陆祎方看到阿瞳起身跑出去的时候,也跟着追了出去。陆谦的家在富人区,跑出去之后是一条冗长黑暗少有人经过的巷道,只有路边亮着几盏昏黄沉暗的路灯。苏蔚瞳跑到最近的一盏路灯下,打开随身携带的小包,伸出发抖的手指在里面慌乱地翻找着。喉头愈加发紧,他感到自己呼吸越来越困难,视物已经模模糊糊有些看不清楚,他抓住包的底部,用尽仅剩的力气将包里的东西全部倒了出来,他用颤抖的手指在那堆物件里翻找着,可是,没有,到处都没有,包里没有药。他抓起手机,翻开屏幕,信号那里打了一个大大的红叉。喉头肿胀发痛,新鲜的空气好像再也无法进入身体,失去了所有力气,苏蔚瞳倒在了冰冷的地面上。唇边勾起苦涩的笑意,苏蔚瞳艰难地发出断断续续的声音:“没有……老师……,我……果然……照顾不……好自己啊。”突然,那堆物件里有样东西滑动了一下,轻轻响了一声。已经视物模糊的苏蔚瞳拼着最后一点力气,抓住了那个轻轻响动的物件。那个物件贴在掌心里冰冷寒凉,六个小巧银铃发出细细碎碎的清脆声响,是他要送给小家伙的长命锁。苏蔚瞳努力回过头,最后看了一眼那座灯火辉煌仿佛遥不可及的富丽宅院,努力攥紧手中的小银锁贴近心脏:多么遗憾,没有等到你的出世;多么遗憾,不能看到你长大的样子;多么遗憾,没有把我的礼物,送给你……
贴近少年心脏的六个小银铃齐齐一声清响,像响在冰冷寂夜里的伤心断肠声。少年倒在富人区那条黑暗阴冷的长巷里,停止了呼吸……
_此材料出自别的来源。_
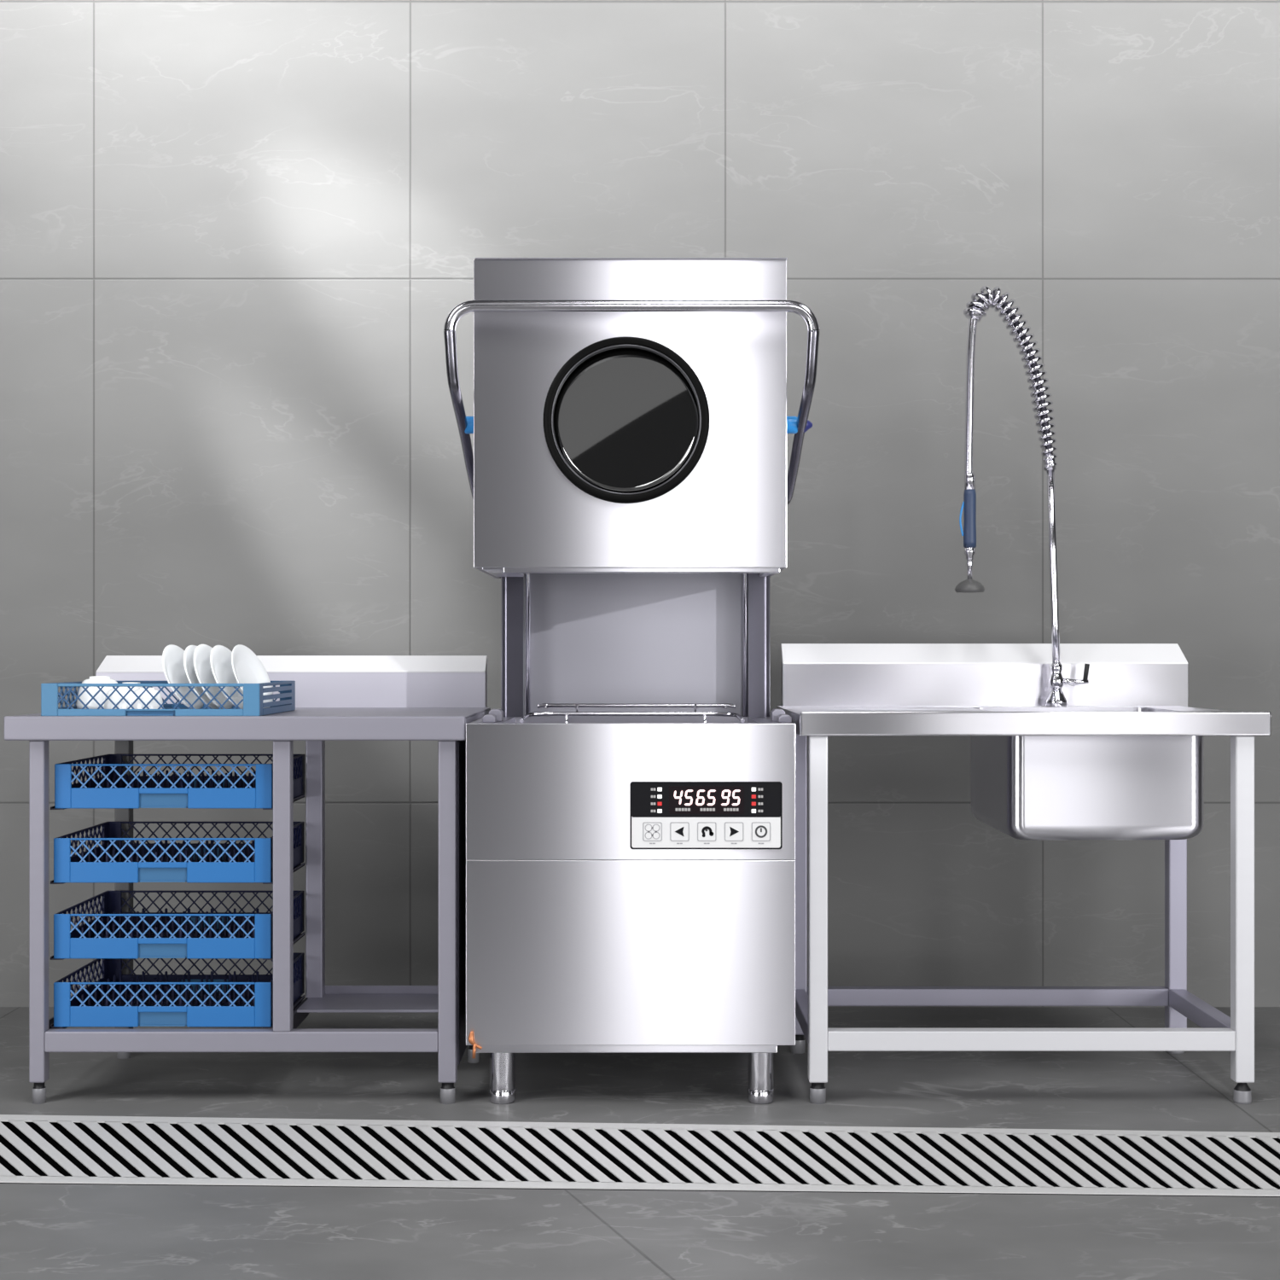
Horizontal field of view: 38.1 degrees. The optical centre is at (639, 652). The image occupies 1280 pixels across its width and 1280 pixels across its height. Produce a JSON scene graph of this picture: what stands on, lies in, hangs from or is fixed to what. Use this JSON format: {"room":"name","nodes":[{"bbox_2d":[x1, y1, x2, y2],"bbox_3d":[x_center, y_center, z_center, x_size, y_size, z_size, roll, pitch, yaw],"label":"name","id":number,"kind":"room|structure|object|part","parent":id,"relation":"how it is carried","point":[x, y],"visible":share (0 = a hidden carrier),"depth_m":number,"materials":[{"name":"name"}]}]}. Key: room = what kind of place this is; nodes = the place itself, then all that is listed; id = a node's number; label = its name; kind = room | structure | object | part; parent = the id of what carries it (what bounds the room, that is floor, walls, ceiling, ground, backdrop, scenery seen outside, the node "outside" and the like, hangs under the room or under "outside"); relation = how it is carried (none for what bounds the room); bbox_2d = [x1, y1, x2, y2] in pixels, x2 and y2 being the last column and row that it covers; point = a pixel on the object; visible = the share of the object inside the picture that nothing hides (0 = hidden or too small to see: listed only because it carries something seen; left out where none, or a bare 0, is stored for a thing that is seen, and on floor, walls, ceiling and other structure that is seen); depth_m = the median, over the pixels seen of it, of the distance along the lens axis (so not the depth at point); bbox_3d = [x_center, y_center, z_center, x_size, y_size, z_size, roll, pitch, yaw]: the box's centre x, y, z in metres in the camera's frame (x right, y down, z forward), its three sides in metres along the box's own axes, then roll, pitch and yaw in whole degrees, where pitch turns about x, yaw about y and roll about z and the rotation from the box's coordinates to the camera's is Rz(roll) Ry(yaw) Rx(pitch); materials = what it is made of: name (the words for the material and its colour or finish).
{"room":"commercial kitchen","nodes":[
{"label":"commercial kitchen","id":0,"kind":"room"},
{"bbox_2d":[0,0,1279,1006],"bbox_3d":[0.000,-1.008,4.930,8.400,3.920,0.120,0,0,0],"label":"wall","id":1,"kind":"structure","parent":0,"point":[240,240],"depth_m":4.87,"materials":[{"name":"grey tile"}]},
{"bbox_2d":[0,1006,1279,1279],"bbox_3d":[0.000,1.002,-0.165,8.400,0.140,10.070,0,0,0],"label":"floor","id":2,"kind":"structure","parent":0,"point":[49,1231],"depth_m":3.63,"materials":[{"name":"grey stone"}]},
{"bbox_2d":[4,655,490,1104],"bbox_3d":[-0.833,0.469,4.152,0.949,0.925,0.706,0,0,0],"label":"table","id":3,"kind":"object","parent":2,"relation":"on","point":[338,697],"visible":0.8,"depth_m":3.82,"materials":[{"name":"metal"}]},
{"bbox_3d":[-1.245,0.534,3.837,0.032,0.708,0.035,0,0,0],"label":"leg","id":4,"kind":"part","parent":3,"relation":"part of","materials":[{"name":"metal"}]},
{"bbox_3d":[-1.259,0.802,4.027,0.004,0.040,0.342,0,0,0],"label":"rail","id":5,"kind":"part","parent":3,"relation":"part of","materials":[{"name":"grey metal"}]},
{"bbox_3d":[-1.188,0.534,4.263,0.035,0.708,0.035,0,0,0],"label":"leg","id":6,"kind":"part","parent":3,"relation":"part of","materials":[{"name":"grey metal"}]},
{"bbox_2d":[40,680,295,715],"bbox_3d":[-1.008,0.097,4.010,0.450,0.068,0.395,0,0,0],"label":"dish rack","id":7,"kind":"object","parent":3,"relation":"on","point":[253,695],"visible":0.84,"depth_m":3.81,"materials":[{"name":"blue plastic"},{"name":"white porcelain"}]},
{"bbox_2d":[76,676,119,709],"bbox_3d":[-1.170,0.087,4.010,0.096,0.072,0.096,0,0,0],"label":"bowl","id":8,"kind":"object","parent":7,"relation":"in","point":[85,697],"visible":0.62,"depth_m":3.97,"materials":[{"name":"white ceramic"}]},
{"bbox_2d":[104,687,133,709],"bbox_3d":[-1.087,0.098,3.875,0.066,0.050,0.066,0,0,0],"label":"bowl","id":9,"kind":"object","parent":7,"relation":"in","point":[115,697],"visible":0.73,"depth_m":3.85,"materials":[{"name":"white ceramic"}]},
{"bbox_2d":[119,682,146,691],"bbox_3d":[-1.118,0.094,4.070,0.084,0.058,0.084,0,0,0],"label":"bowl","id":10,"kind":"object","parent":7,"relation":"in","point":[134,689],"visible":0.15,"depth_m":4.04,"materials":[{"name":"white ceramic"}]},
{"bbox_2d":[131,687,162,709],"bbox_3d":[-1.033,0.098,3.878,0.068,0.050,0.068,0,0,0],"label":"bowl","id":11,"kind":"object","parent":7,"relation":"in","point":[146,697],"visible":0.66,"depth_m":3.85,"materials":[{"name":"white ceramic"}]},
{"bbox_2d":[162,644,203,709],"bbox_3d":[-0.985,0.052,3.996,0.062,0.141,0.153,0,0,14],"label":"plate","id":12,"kind":"object","parent":7,"relation":"in","point":[172,655],"visible":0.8,"depth_m":4.00,"materials":[{"name":"white ceramic"}]},
{"bbox_2d":[183,645,221,709],"bbox_3d":[-0.938,0.053,3.996,0.064,0.140,0.153,0,0,16],"label":"plate","id":13,"kind":"object","parent":7,"relation":"in","point":[189,652],"visible":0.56,"depth_m":3.98,"materials":[{"name":"white ceramic"}]},
{"bbox_2d":[193,644,233,709],"bbox_3d":[-0.918,0.052,3.996,0.060,0.142,0.153,0,0,16],"label":"plate","id":14,"kind":"object","parent":7,"relation":"in","point":[202,652],"visible":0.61,"depth_m":3.99,"materials":[{"name":"white ceramic"}]},
{"bbox_2d":[209,645,243,709],"bbox_3d":[-0.881,0.053,3.996,0.064,0.140,0.153,0,0,16],"label":"plate","id":15,"kind":"object","parent":7,"relation":"in","point":[220,656],"visible":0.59,"depth_m":4.00,"materials":[{"name":"white ceramic"}]},
{"bbox_2d":[231,644,273,708],"bbox_3d":[-0.837,0.052,3.996,0.062,0.141,0.153,0,0,14],"label":"plate","id":16,"kind":"object","parent":7,"relation":"in","point":[247,668],"visible":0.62,"depth_m":4.02,"materials":[{"name":"white ceramic"}]},
{"bbox_2d":[53,952,304,1026],"bbox_3d":[-0.994,0.732,4.045,0.452,0.092,0.385,0,0,0],"label":"dish rack","id":17,"kind":"object","parent":3,"relation":"on","point":[116,998],"visible":0.85,"depth_m":3.86,"materials":[{"name":"blue plastic"}]},
{"bbox_2d":[53,890,304,958],"bbox_3d":[-0.994,0.590,4.045,0.452,0.092,0.385,0,0,0],"label":"dish rack","id":18,"kind":"object","parent":3,"relation":"on","point":[114,933],"visible":0.85,"depth_m":3.86,"materials":[{"name":"blue plastic"}]},
{"bbox_2d":[53,821,304,882],"bbox_3d":[-0.994,0.432,4.045,0.452,0.092,0.385,0,0,0],"label":"dish rack","id":19,"kind":"object","parent":3,"relation":"on","point":[113,861],"visible":0.88,"depth_m":3.85,"materials":[{"name":"blue plastic"}]},
{"bbox_2d":[54,754,305,808],"bbox_3d":[-0.992,0.278,4.045,0.452,0.092,0.385,0,0,0],"label":"dish rack","id":20,"kind":"object","parent":3,"relation":"on","point":[113,789],"visible":0.87,"depth_m":3.85,"materials":[{"name":"blue plastic"}]},
{"bbox_3d":[-0.823,0.803,3.837,0.812,0.043,0.035,0,0,0],"label":"rail","id":21,"kind":"part","parent":3,"relation":"part of","materials":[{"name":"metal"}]},
{"bbox_3d":[-0.740,0.482,3.837,0.037,0.602,0.035,0,0,0],"label":"post","id":22,"kind":"part","parent":3,"relation":"part of","materials":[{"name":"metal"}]},
{"bbox_2d":[96,671,487,707],"bbox_3d":[-0.840,0.090,4.478,0.936,0.090,0.054,0,0,0],"label":"backsplash","id":23,"kind":"structure","parent":3,"relation":"attached to","point":[312,689],"depth_m":4.45,"materials":[{"name":"silver metal"}]},
{"bbox_3d":[-0.755,0.802,4.027,0.005,0.040,0.342,0,0,0],"label":"rail","id":24,"kind":"part","parent":3,"relation":"part of","materials":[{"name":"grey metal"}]},
{"bbox_3d":[-0.739,0.498,4.218,0.039,0.636,0.035,0,0,0],"label":"post","id":25,"kind":"part","parent":3,"relation":"part of","materials":[{"name":"silver metal"}]},
{"bbox_3d":[-0.574,0.788,4.154,0.357,0.048,0.197,0,0,0],"label":"rail","id":26,"kind":"part","parent":3,"relation":"part of","materials":[{"name":"silver metal"}]},
{"bbox_3d":[-0.398,0.534,3.837,0.037,0.708,0.035,0,0,0],"label":"leg","id":27,"kind":"part","parent":3,"relation":"part of","materials":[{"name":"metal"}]},
{"bbox_3d":[-0.379,0.519,4.043,0.004,0.678,0.374,0,0,0],"label":"panel","id":28,"kind":"part","parent":3,"relation":"part of","materials":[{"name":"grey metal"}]},
{"bbox_2d":[443,257,820,1104],"bbox_3d":[-0.017,0.059,4.116,0.760,1.746,0.767,0,0,0],"label":"dishwasher","id":29,"kind":"object","parent":2,"relation":"on","point":[631,789],"visible":1,"depth_m":3.81,"materials":[{"name":"silver metal"}]},
{"bbox_3d":[-0.370,-0.492,3.928,0.028,0.324,0.391,0,0,4],"label":"handle arm","id":30,"kind":"part","parent":29,"relation":"part of","materials":[{"name":"silver metal"}]},
{"bbox_3d":[-0.359,-0.480,3.900,0.031,0.037,0.037,0,0,0],"label":"pivot knob","id":31,"kind":"part","parent":29,"relation":"part of","materials":[{"name":"blue plastic"}]},
{"bbox_3d":[-0.285,0.864,3.845,0.052,0.080,0.052,0,0,0],"label":"leg","id":32,"kind":"part","parent":29,"relation":"part of","materials":[{"name":"silver metal"}]},
{"bbox_3d":[-0.293,-0.307,4.300,0.051,0.908,0.120,0,0,0],"label":"chamber post","id":33,"kind":"part","parent":29,"relation":"part of","materials":[{"name":"silver metal"}]},
{"bbox_3d":[-0.257,-0.302,4.246,0.010,0.898,0.010,0,0,0],"label":"guide rod","id":34,"kind":"part","parent":29,"relation":"part of","materials":[{"name":"silver metal"}]},
{"bbox_3d":[-0.029,0.814,4.136,0.623,0.020,0.648,0,0,0],"label":"under frame","id":35,"kind":"part","parent":29,"relation":"part of","materials":[{"name":"silver metal"}]},
{"bbox_2d":[473,257,787,578],"bbox_3d":[-0.020,-0.490,4.108,0.647,0.648,0.584,0,0,0],"label":"hood","id":36,"kind":"object","parent":29,"relation":"attached to","point":[607,445],"depth_m":3.82,"materials":[{"name":"silver metal"}]},
{"bbox_3d":[-0.019,0.614,3.801,0.674,0.379,0.022,0,0,0],"label":"panel","id":37,"kind":"part","parent":29,"relation":"part of","materials":[{"name":"silver metal"}]},
{"bbox_3d":[-0.019,0.284,3.801,0.674,0.279,0.022,0,0,0],"label":"panel","id":38,"kind":"part","parent":29,"relation":"part of","materials":[{"name":"silver metal"}]},
{"bbox_3d":[-0.019,0.291,4.065,0.542,0.280,0.398,0,0,0],"label":"wash tank","id":39,"kind":"part","parent":29,"relation":"part of","materials":[{"name":"silver metal"}]},
{"bbox_3d":[-0.017,-0.682,3.745,0.760,0.063,0.024,0,0,0],"label":"handle","id":40,"kind":"part","parent":29,"relation":"part of","materials":[{"name":"silver metal"}]},
{"bbox_3d":[-0.010,-0.307,4.306,0.514,0.908,0.012,0,0,0],"label":"panel","id":41,"kind":"part","parent":29,"relation":"part of","materials":[{"name":"silver metal"}]},
{"bbox_3d":[0.135,0.333,3.788,0.311,0.138,0.004,0,0,0],"label":"control panel","id":42,"kind":"part","parent":29,"relation":"part of","materials":[{"name":"black plastic"}]},
{"bbox_3d":[0.241,-0.302,4.246,0.010,0.898,0.010,0,0,0],"label":"guide rod","id":43,"kind":"part","parent":29,"relation":"part of","materials":[{"name":"silver metal"}]},
{"bbox_3d":[0.274,-0.307,4.300,0.051,0.908,0.120,0,0,0],"label":"chamber post","id":44,"kind":"part","parent":29,"relation":"part of","materials":[{"name":"silver metal"}]},
{"bbox_3d":[0.251,0.864,3.845,0.052,0.080,0.052,0,0,0],"label":"leg","id":45,"kind":"part","parent":29,"relation":"part of","materials":[{"name":"silver metal"}]},
{"bbox_3d":[0.318,-0.480,3.900,0.031,0.037,0.037,0,0,0],"label":"pivot knob","id":46,"kind":"part","parent":29,"relation":"part of","materials":[{"name":"blue plastic"}]},
{"bbox_3d":[0.337,-0.492,3.928,0.028,0.324,0.391,0,0,-4],"label":"handle arm","id":47,"kind":"part","parent":29,"relation":"part of","materials":[{"name":"silver metal"}]},
{"bbox_2d":[0,1114,1279,1196],"bbox_3d":[0.000,0.930,3.456,4.701,0.002,0.484,0,0,2],"label":"drain grate","id":48,"kind":"object","parent":2,"relation":"on","point":[19,1121],"visible":1,"depth_m":3.41,"materials":[{"name":"metal"}]},
{"bbox_2d":[776,643,1271,1104],"bbox_3d":[0.824,0.455,4.152,0.989,0.954,0.706,0,0,0],"label":"table","id":49,"kind":"object","parent":2,"relation":"on","point":[1124,759],"visible":0.94,"depth_m":3.87,"materials":[{"name":"silver metal"}]},
{"bbox_3d":[0.369,0.529,4.319,0.040,0.717,0.038,0,0,0],"label":"leg","id":50,"kind":"part","parent":49,"relation":"part of","materials":[{"name":"silver metal"}]},
{"bbox_3d":[0.367,0.801,4.079,0.032,0.040,0.441,0,0,0],"label":"rail","id":51,"kind":"part","parent":49,"relation":"part of","materials":[{"name":"silver metal"}]},
{"bbox_3d":[0.369,0.529,3.839,0.038,0.717,0.038,0,0,0],"label":"leg","id":52,"kind":"part","parent":49,"relation":"part of","materials":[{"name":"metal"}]},
{"bbox_2d":[780,663,1187,706],"bbox_3d":[0.830,0.078,4.478,0.975,0.107,0.054,0,0,0],"label":"backsplash","id":53,"kind":"structure","parent":49,"relation":"attached to","point":[801,684],"depth_m":4.45,"materials":[{"name":"silver metal"}]},
{"bbox_3d":[0.808,0.801,4.319,0.840,0.040,0.038,0,0,0],"label":"rail","id":54,"kind":"part","parent":49,"relation":"part of","materials":[{"name":"silver metal"}]},
{"bbox_2d":[954,285,1089,706],"bbox_3d":[0.906,-0.371,4.395,0.317,0.997,0.069,0,0,0],"label":"tap","id":55,"kind":"object","parent":49,"relation":"on","point":[976,309],"visible":1,"depth_m":4.38,"materials":[{"name":"silver metal"}]},
{"bbox_3d":[1.057,0.045,4.384,0.016,0.040,0.011,0,0,15],"label":"tap lever","id":56,"kind":"part","parent":55,"relation":"part of","materials":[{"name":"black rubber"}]},
{"bbox_3d":[0.809,0.802,3.839,0.841,0.041,0.038,0,0,0],"label":"rail","id":57,"kind":"part","parent":49,"relation":"part of","materials":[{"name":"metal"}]},
{"bbox_2d":[971,707,1204,840],"bbox_3d":[0.979,0.262,4.101,0.418,0.267,0.479,0,0,0],"label":"basin","id":58,"kind":"object","parent":49,"relation":"in","point":[1028,788],"depth_m":3.87,"materials":[{"name":"silver metal"}]},
{"bbox_3d":[1.250,0.529,4.319,0.043,0.717,0.038,0,0,0],"label":"leg","id":59,"kind":"part","parent":49,"relation":"part of","materials":[{"name":"silver metal"}]},
{"bbox_3d":[1.248,0.801,4.079,0.038,0.040,0.441,0,0,0],"label":"rail","id":60,"kind":"part","parent":49,"relation":"part of","materials":[{"name":"silver metal"}]},
{"bbox_3d":[1.249,0.529,3.839,0.039,0.717,0.038,0,0,0],"label":"leg","id":61,"kind":"part","parent":49,"relation":"part of","materials":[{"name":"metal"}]}
]}
陆祎方不想他会亲眼看到阿瞳死去的场景,他从为阿瞳找药的焦急狂乱里回过神来,失神地跌坐在地上,呆呆地看着小巷里停止了呼吸的少年。陆祎方抬起头,有些想哭:自己一直是旁观者啊,自己一直是可悲可怜又无能为力的旁观者啊。他转过头,却突然发现巷口的阴暗角落里站了一个人,那人点了一根烟,红色的烟头在冰冷的寒夜里一明一灭地突兀闪烁着。
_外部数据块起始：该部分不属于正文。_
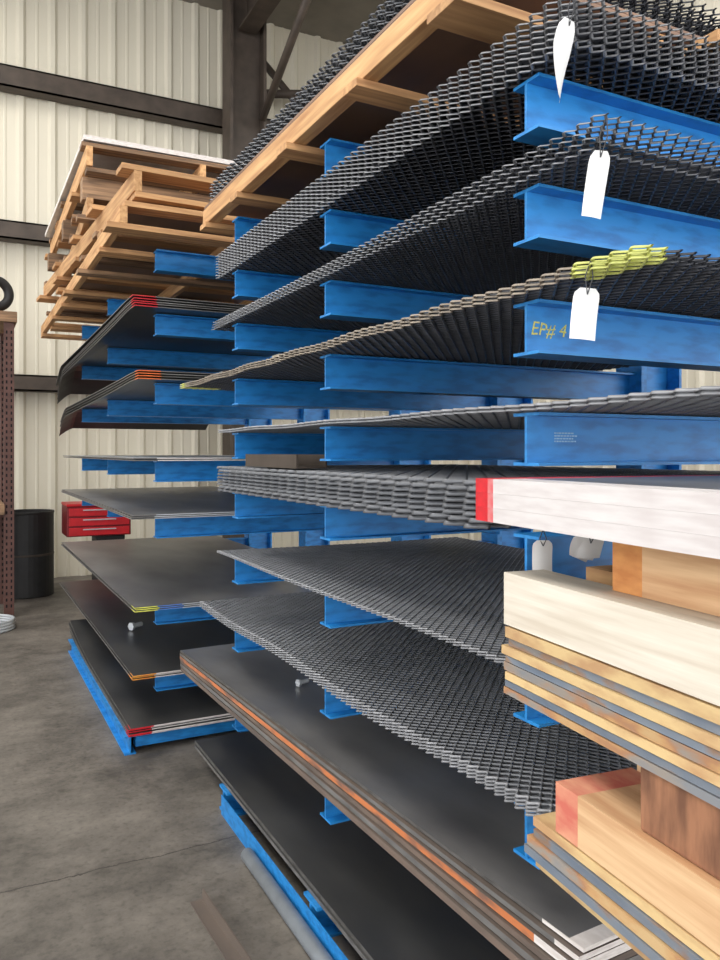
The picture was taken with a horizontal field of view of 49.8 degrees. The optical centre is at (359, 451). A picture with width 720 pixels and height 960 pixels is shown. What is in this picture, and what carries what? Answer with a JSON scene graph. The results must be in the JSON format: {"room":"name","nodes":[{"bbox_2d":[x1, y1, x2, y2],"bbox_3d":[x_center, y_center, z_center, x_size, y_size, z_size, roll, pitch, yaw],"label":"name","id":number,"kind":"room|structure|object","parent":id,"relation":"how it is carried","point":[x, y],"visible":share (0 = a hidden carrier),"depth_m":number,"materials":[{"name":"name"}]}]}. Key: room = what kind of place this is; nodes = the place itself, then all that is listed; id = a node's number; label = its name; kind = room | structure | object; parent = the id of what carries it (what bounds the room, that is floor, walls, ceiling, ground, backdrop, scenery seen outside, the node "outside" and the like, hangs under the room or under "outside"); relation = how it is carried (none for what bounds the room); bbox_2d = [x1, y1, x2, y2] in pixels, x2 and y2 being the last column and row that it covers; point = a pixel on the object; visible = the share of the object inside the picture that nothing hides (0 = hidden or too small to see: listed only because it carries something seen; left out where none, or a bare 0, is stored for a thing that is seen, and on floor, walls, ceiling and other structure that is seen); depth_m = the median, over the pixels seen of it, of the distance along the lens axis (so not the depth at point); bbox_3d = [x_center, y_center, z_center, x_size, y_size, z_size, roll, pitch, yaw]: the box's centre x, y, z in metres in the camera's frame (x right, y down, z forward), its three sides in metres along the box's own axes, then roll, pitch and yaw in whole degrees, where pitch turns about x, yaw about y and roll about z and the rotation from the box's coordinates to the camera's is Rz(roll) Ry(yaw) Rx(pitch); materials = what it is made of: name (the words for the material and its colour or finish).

陆祎方挣扎着站起来走过去,他想用最恶毒的话骂那个人,他想用最重的拳打那个人:他看到了,他刚刚一定看到了。他看到了他的阿瞳倒在冰冷的长巷里,他看到了阿瞳难受地挣扎找药,他看到了阿瞳停止呼吸,他为什么不救他,为什么不救他?陆祎方摇摇晃晃地走过去,赫然发现站在巷口角落里的人是他的父亲——陆谦。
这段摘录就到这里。